Maleimido-proxyl as an EPR spin label for the evaluation of conformational changes of albumin

• Published in: European biophysics journal Vol. 46; no. 8; pp. 773 - 787
• Main Authors: Pavićević, Aleksandra, Luo, Jinghui, Popović-Bijelić, Ana, Mojović, Miloš
• Format: Journal Article
• Language: English
• Published: Cham Springer International Publishing 01.12.2017; Springer Nature B.V
• Subjects: Animals; Binding; Biochemistry; Biological and Medical Physics; Biomedical and Life Sciences; Biophysics; Bovine serum albumin; Cattle; Cell Biology; Change detection; Cyclic N-Oxides - chemistry; Cysteine; Drug development; Electron paramagnetic resonance; Electron spin; Electron Spin Resonance Spectroscopy; Ethanol; Ethanol - pharmacology; Fatty acids; Fatty Acids - pharmacology; Hydrogen peroxide; Hydrogen Peroxide - pharmacology; Hydrogen-Ion Concentration; Labeling; Labels; Life Sciences; Membrane Biology; Models, Molecular; Monitoring; Nanotechnology; Neurobiology; Original Article; pH effects; Protein Conformation - drug effects; Protein Unfolding - drug effects; Proteins; Reactive oxygen species; Serum albumin; Serum Albumin, Bovine - chemistry; Spectroscopy; Spin labeling; Spin Labels; Superoxide; Superoxides - pharmacology; Temperature; Albumin; Maleimido-proxyl; Spin labeling; Electron paramagnetic resonance; Conformational changes; Reactive oxygen species (ROS)

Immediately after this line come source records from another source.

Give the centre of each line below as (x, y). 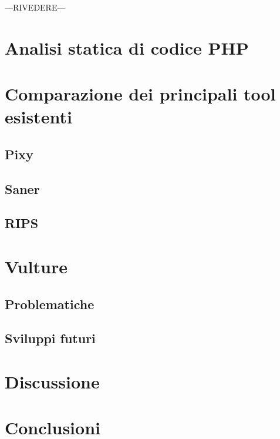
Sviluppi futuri (50, 338)
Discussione (52, 381)
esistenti (38, 117)
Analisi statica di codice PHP (127, 47)
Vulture (36, 267)
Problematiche (50, 304)
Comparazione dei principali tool (140, 94)
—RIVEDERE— (35, 7)
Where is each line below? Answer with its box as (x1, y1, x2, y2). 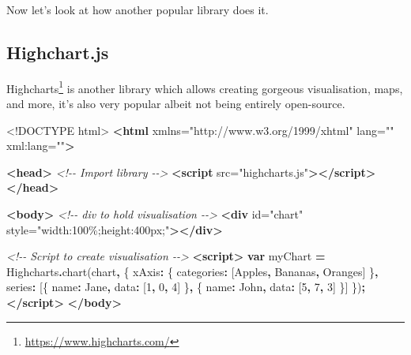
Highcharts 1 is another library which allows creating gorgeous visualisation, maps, (6, 77, 403, 96)
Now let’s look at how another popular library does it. (6, 2, 269, 17)
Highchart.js (6, 39, 109, 64)
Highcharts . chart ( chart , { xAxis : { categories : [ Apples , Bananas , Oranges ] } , (6, 263, 379, 279)
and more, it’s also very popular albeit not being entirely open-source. (6, 95, 345, 112)
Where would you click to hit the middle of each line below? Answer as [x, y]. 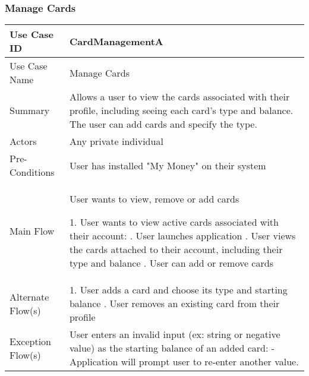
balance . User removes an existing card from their [174, 304]
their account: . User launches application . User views [182, 236]
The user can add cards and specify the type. [163, 124]
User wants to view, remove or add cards [154, 199]
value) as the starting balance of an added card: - [172, 348]
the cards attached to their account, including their [176, 249]
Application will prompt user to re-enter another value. [184, 362]
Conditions [32, 172]
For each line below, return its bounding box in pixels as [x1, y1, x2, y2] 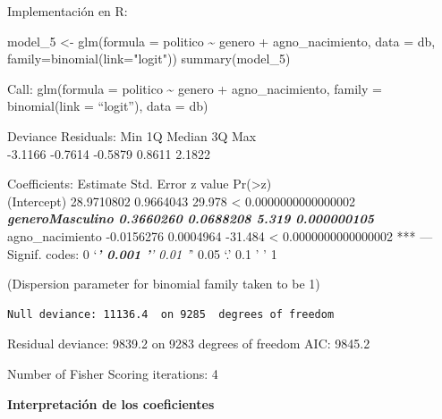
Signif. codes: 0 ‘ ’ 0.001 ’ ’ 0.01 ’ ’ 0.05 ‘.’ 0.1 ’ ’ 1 [7, 244, 277, 263]
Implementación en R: [7, 2, 128, 20]
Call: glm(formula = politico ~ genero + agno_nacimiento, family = [7, 79, 382, 97]
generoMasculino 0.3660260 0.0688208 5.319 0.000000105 [7, 209, 375, 228]
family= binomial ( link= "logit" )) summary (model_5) [7, 49, 291, 68]
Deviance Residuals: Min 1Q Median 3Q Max [7, 126, 257, 145]
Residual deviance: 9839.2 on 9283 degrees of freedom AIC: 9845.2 [7, 334, 370, 353]
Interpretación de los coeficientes [7, 394, 215, 413]
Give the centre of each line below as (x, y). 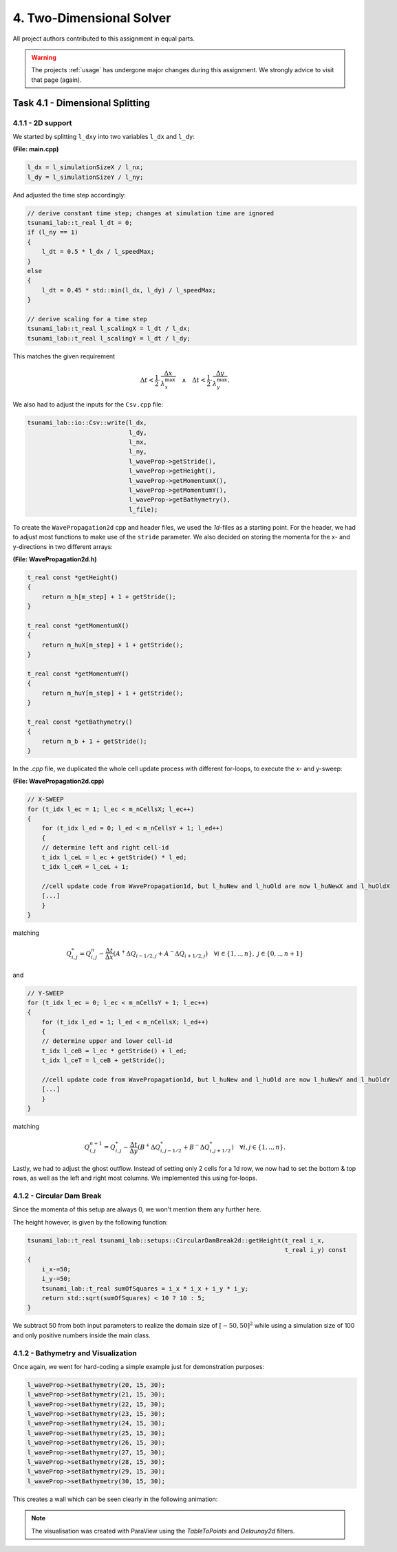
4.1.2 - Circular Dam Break (57, 1196)
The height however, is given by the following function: (90, 1222)
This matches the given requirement (64, 356)
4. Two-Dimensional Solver (92, 18)
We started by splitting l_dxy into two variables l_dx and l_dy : (104, 136)
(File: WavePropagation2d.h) (55, 559)
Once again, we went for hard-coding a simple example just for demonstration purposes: (139, 1366)
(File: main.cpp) (36, 149)
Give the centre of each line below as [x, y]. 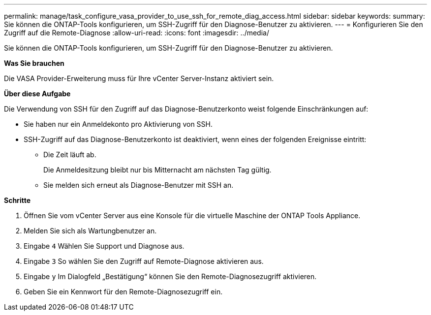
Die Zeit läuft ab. [70, 155]
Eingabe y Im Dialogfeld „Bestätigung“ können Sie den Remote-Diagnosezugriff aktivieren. [170, 276]
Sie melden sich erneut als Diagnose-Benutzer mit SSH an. [139, 185]
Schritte [17, 200]
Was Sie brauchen [34, 63]
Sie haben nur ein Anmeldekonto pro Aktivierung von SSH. [118, 124]
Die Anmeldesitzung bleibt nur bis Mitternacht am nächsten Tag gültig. [157, 170]
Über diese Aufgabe [37, 94]
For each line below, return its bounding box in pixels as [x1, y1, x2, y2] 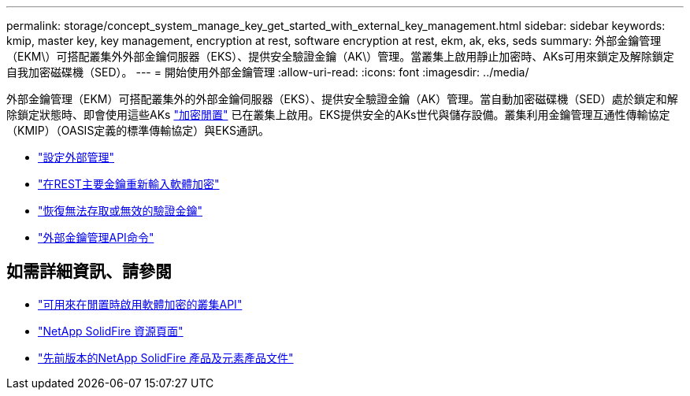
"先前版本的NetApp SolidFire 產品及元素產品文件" [38, 350, 294, 365]
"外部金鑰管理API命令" [38, 231, 154, 244]
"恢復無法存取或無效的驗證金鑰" [38, 204, 203, 217]
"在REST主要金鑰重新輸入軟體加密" [38, 177, 220, 191]
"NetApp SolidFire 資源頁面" [38, 324, 184, 338]
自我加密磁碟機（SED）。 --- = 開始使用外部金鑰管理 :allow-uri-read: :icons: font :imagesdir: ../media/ [6, 65, 529, 79]
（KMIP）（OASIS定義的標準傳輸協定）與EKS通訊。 [6, 124, 270, 137]
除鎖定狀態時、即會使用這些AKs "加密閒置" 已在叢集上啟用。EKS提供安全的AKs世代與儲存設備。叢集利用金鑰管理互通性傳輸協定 [6, 108, 670, 121]
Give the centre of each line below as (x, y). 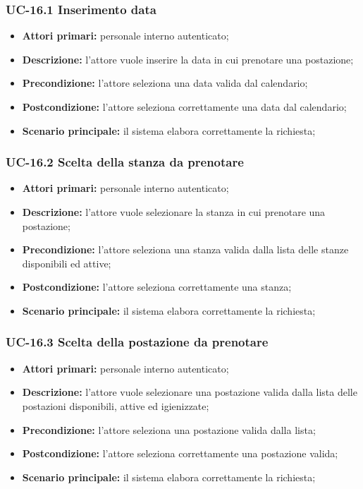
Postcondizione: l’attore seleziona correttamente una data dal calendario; (184, 107)
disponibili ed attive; (67, 263)
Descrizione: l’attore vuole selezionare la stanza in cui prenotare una (174, 212)
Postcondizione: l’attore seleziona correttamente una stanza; (157, 287)
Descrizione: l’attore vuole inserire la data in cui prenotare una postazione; (188, 59)
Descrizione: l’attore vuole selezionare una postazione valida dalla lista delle (190, 392)
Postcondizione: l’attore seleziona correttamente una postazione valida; (180, 453)
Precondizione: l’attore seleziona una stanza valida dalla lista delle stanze (185, 249)
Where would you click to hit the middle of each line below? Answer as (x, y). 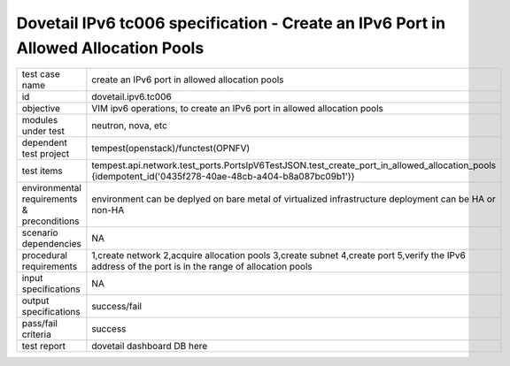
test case (41, 74)
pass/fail (39, 324)
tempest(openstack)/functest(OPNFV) (171, 149)
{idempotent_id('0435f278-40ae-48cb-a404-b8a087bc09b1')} (224, 177)
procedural (45, 255)
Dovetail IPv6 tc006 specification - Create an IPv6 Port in (231, 23)
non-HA (108, 210)
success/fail (116, 307)
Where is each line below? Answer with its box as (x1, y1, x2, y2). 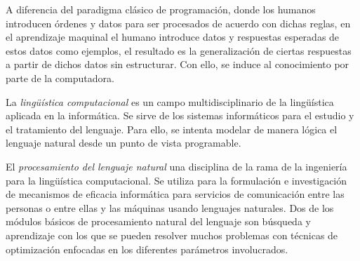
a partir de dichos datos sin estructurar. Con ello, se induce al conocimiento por (6, 57, 349, 72)
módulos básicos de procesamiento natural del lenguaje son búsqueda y (6, 214, 311, 229)
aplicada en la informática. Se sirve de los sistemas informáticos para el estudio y (6, 108, 354, 123)
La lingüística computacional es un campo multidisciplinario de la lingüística (6, 94, 334, 109)
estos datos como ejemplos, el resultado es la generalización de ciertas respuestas (6, 43, 352, 58)
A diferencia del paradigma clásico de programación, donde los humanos (6, 2, 316, 16)
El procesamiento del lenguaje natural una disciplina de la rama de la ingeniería (6, 159, 347, 173)
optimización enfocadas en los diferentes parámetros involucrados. (6, 241, 288, 256)
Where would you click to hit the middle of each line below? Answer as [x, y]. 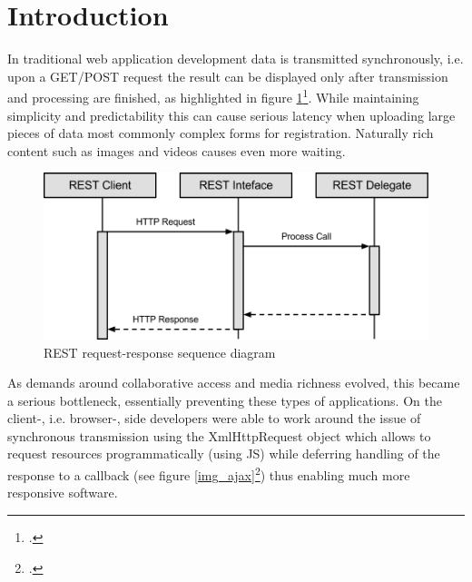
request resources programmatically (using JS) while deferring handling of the [224, 454]
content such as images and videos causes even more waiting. [177, 150]
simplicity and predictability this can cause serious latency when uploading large [231, 115]
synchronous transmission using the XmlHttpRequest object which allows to [219, 435]
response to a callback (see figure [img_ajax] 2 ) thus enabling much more [209, 473]
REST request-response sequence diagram [160, 352]
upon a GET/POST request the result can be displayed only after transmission [228, 76]
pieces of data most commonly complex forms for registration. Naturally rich [221, 133]
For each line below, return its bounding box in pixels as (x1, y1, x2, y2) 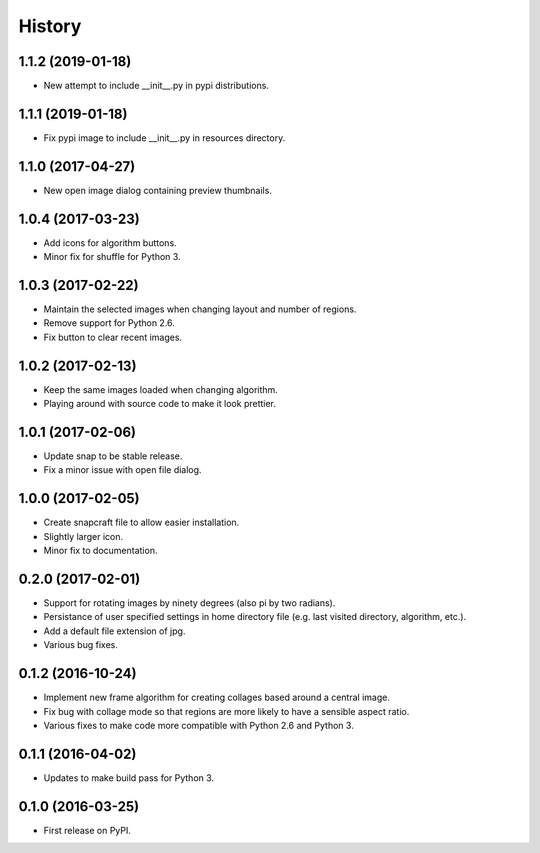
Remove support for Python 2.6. (43, 317, 175, 329)
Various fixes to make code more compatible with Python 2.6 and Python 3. (43, 719, 354, 731)
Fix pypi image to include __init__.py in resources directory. (43, 131, 286, 144)
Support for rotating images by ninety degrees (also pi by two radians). (43, 597, 336, 609)
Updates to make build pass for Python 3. (43, 771, 215, 784)
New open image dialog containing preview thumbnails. (43, 184, 272, 196)
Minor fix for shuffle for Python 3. (43, 251, 181, 263)
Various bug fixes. (43, 639, 119, 651)

• ISSN: 0175-7571; 1432-1017; 1432-1017
• DOI: 10.1007/s00249-017-1257-z

Albumin is the most abundant plasma protein and as such has been the subject of many studies using a variety of techniques. One of them, capable of monitoring the conformational changes and the binding capacity of proteins, is electron paramagnetic resonance spectroscopy (EPR) spin labeling. To date, albumin has been investigated using a number of different spin labels, mostly spin-labeled fatty acids (SLFAs). However, albumin can bind up to seven equivalents of fatty acids, making it difficult to determine which parts of the molecule undergo conformational changes. To obtain information from a specific site on a protein, spin labels that bind to free cysteine residues may be used. In this work, the applicability of such a label, 3-maleimido proxyl (5-MSL), was evaluated for monitoring conformational changes of bovine serum albumin (BSA) at different temperatures and pH values. Also, the effect of ethanol, reactive oxygen species (hydrogen peroxide and superoxide radical), and the binding of ligands specific for albumin, namely fatty acids, and several drugs were evaluated. The results indicate that the labeling of albumin at its free cysteine residue (Cys-34) using 5-MSL may successfully be used for the detection of conformational changes, even in the case of the subtle alterations induced by ligand binding.